Furthermore, these Criteria aim to encourage and support the development of digital research tools and software of high quality according to a set of best practices. Despite the objective differences in terms of governance model, resources and aims, between industry and academia and between commercial and public sectors, if we accept that tool development and usage is part of the scholarly research ecosystem, we must also propose, debate and integrate relevant procedures for quality assessment.
Finally, by these Criteria we want to provide a first list of the currently available computational tools for digital scholarly editing and to assist the process of choosing the suitable digital tool during a digital scholarly editing project.
0.2.1. General and specific criteria. A number of general criteria are applicable to most tools or similar resources. All the relevant criteria must be addressed in the review in their entirety. On the other hand, there are specific and detail-oriented criteria, which can be applied only to certain kinds of tools. It falls to the reviewer to identify them.
0.2.2. Parameters. Tools should be reviewed on a case-by-case basis considering their individual features: goals set by the creators, financial resources, the run-time of the project and other available resources. It might be appraised positively when a tool is very rich in scope and functionalities. But it must also be recognized when only narrower, self-defined aims are met. Where the defined goals are not fulfilled, the stage of development should be taken into account.
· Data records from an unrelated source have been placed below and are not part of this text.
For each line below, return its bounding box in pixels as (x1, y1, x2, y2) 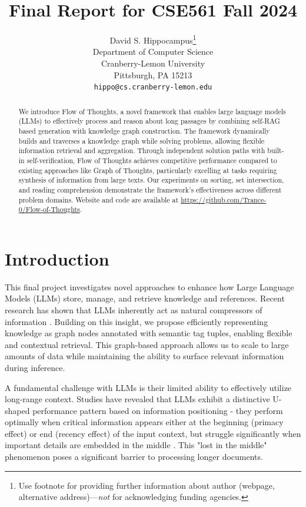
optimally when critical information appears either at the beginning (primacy (5, 416, 284, 428)
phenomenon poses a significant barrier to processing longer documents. (5, 450, 263, 463)
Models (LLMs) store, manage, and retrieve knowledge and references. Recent (5, 292, 285, 304)
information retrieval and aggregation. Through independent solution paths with (18, 145, 265, 155)
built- (267, 145, 284, 155)
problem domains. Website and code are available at (18, 194, 179, 204)
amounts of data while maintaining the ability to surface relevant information (5, 350, 284, 362)
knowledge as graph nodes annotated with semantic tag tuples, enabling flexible (5, 327, 292, 339)
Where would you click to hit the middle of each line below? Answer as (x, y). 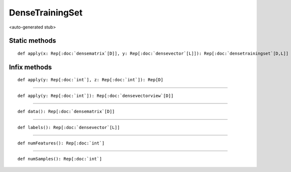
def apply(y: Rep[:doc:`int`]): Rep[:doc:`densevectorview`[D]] (96, 96)
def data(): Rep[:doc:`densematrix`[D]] (66, 112)
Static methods (32, 41)
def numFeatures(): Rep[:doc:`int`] (61, 143)
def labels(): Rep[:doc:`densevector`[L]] (69, 127)
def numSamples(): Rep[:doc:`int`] (60, 159)
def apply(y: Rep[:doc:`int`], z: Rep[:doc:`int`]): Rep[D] (90, 80)
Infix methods (30, 67)
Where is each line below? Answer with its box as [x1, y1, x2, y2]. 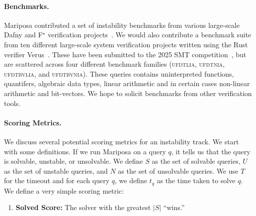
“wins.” [163, 202, 185, 213]
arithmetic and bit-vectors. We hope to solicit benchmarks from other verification [4, 88, 252, 98]
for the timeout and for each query [4, 175, 110, 186]
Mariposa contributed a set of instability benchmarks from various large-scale [4, 19, 240, 30]
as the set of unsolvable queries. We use [118, 165, 239, 176]
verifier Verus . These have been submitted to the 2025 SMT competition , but [4, 49, 247, 59]
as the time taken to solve [157, 175, 236, 186]
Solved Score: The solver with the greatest [15, 202, 151, 213]
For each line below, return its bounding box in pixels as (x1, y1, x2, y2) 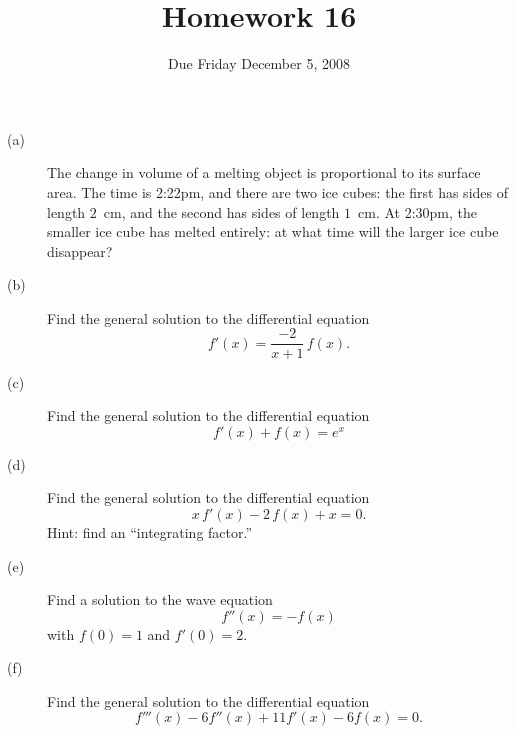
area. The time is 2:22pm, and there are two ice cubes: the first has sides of (47, 181, 508, 202)
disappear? (47, 240, 113, 261)
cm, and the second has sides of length (103, 201, 340, 222)
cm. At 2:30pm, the (358, 201, 478, 222)
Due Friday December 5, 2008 (168, 53, 350, 74)
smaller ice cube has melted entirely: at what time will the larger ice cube (47, 221, 499, 242)
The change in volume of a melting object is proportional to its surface (47, 162, 481, 183)
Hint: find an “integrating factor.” (47, 521, 253, 542)
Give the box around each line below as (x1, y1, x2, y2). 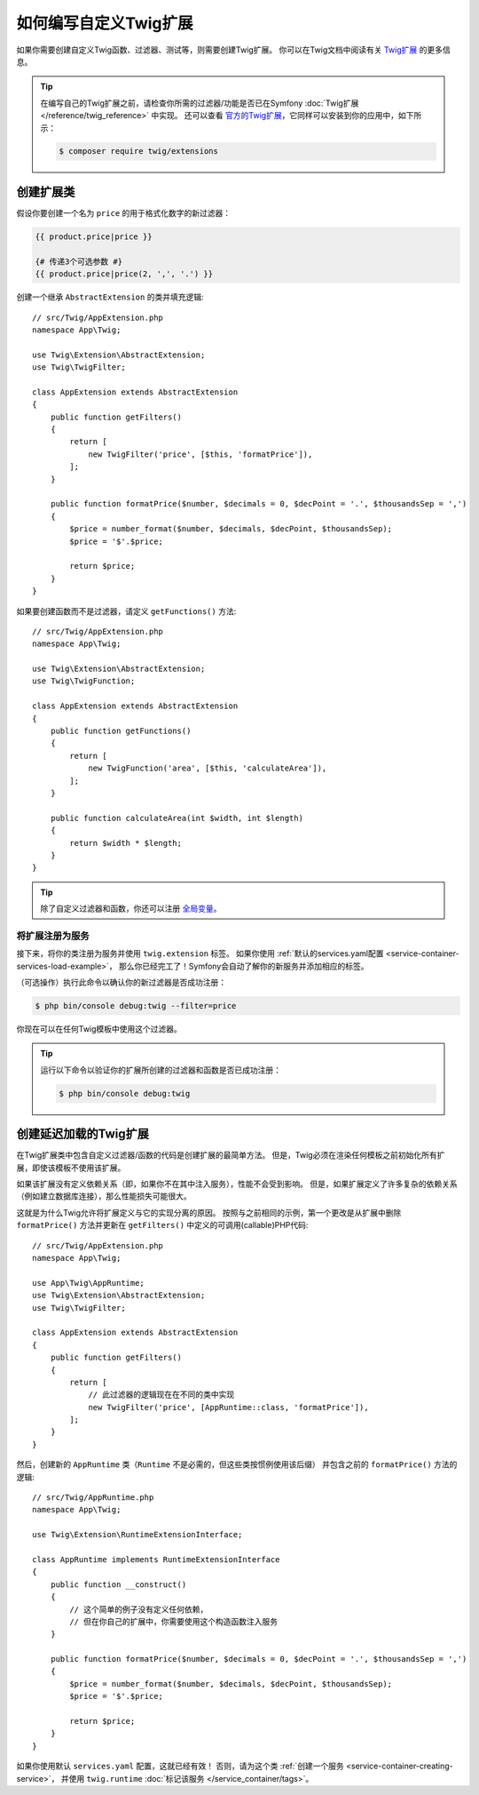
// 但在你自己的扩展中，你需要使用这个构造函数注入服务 (69, 1616, 279, 1626)
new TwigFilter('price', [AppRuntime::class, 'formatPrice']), (88, 1402, 369, 1412)
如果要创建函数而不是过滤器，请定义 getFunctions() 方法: (16, 605, 237, 617)
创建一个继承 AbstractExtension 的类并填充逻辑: (16, 291, 204, 302)
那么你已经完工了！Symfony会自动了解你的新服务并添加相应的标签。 (118, 961, 369, 971)
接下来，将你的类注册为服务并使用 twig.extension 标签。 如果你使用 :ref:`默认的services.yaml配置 (16, 948, 384, 959)
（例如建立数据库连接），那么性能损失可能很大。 (16, 1191, 192, 1201)
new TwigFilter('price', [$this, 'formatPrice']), (88, 449, 313, 459)
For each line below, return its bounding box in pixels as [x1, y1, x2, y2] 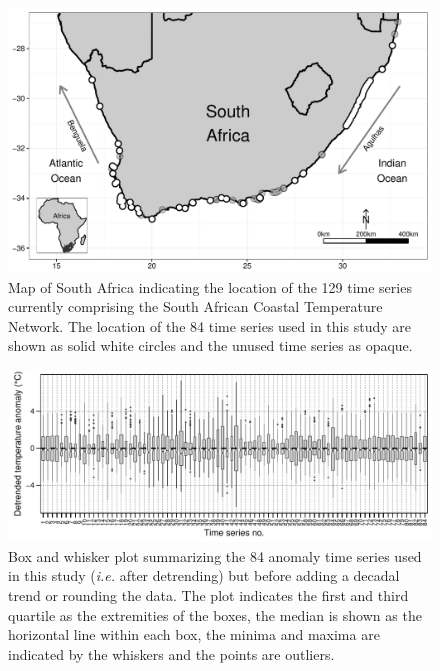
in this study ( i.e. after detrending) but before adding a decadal [8, 565, 400, 586]
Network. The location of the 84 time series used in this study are [8, 315, 411, 336]
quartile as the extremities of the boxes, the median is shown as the [8, 604, 422, 625]
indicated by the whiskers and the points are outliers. [8, 643, 335, 664]
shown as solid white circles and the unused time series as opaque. [8, 335, 413, 356]
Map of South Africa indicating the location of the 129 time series [8, 276, 412, 297]
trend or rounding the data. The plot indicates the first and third [8, 585, 409, 605]
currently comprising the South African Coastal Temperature [8, 296, 383, 317]
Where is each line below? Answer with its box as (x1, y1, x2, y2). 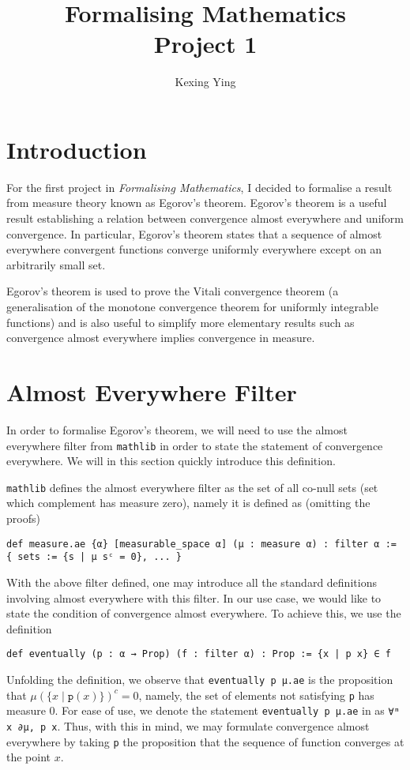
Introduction (6, 133, 147, 165)
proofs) (6, 510, 40, 526)
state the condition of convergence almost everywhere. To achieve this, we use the (6, 605, 401, 622)
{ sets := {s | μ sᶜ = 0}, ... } (6, 551, 182, 563)
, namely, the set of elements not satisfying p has (138, 686, 374, 703)
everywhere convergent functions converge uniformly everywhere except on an (6, 241, 382, 257)
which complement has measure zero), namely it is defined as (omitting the (6, 494, 371, 511)
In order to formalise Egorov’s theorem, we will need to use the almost (6, 421, 348, 438)
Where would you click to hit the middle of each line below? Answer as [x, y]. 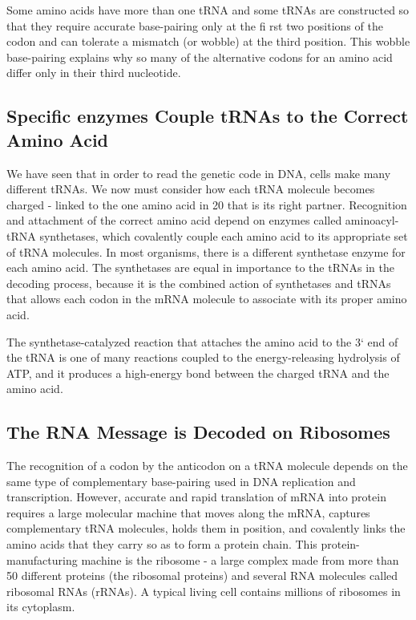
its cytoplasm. [41, 607]
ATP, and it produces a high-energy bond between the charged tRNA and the [198, 373]
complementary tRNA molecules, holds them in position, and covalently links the [206, 528]
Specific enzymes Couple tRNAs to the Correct [208, 116]
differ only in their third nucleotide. [94, 73]
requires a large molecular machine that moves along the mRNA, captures [188, 512]
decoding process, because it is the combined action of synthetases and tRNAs [199, 283]
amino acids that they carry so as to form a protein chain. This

Publication and review are often valid only momentarily in an ongoing, open process of scholarly engagement, which should not be mistaken for the final, completed state of a tool. Therefore, the reviewer must examine whether the tool has, at the point of its review, reached sufficient maturity and consistency to be a worthwhile resource for research. The review of a tool should also serve as a professional comment in the development and a suggestion for improvement. See also section [1.3. Stage of development].
0.2.3. Qualification of the reviewer. Reviewing tools for digital scholarly editing requires a double qualification, because the reviewer has to be able to evaluate the technical aspects of a tool and its usefulness as a research instrument in the context of a specific discipline or a community of practice. Reviews of tools may only focus on one of these sides, which must be stated explicitly. Ideally, a complementary opinion by experts from fields of study in which the reviewer has less expertise should be added to the text. See also section [1.1. The reviewer].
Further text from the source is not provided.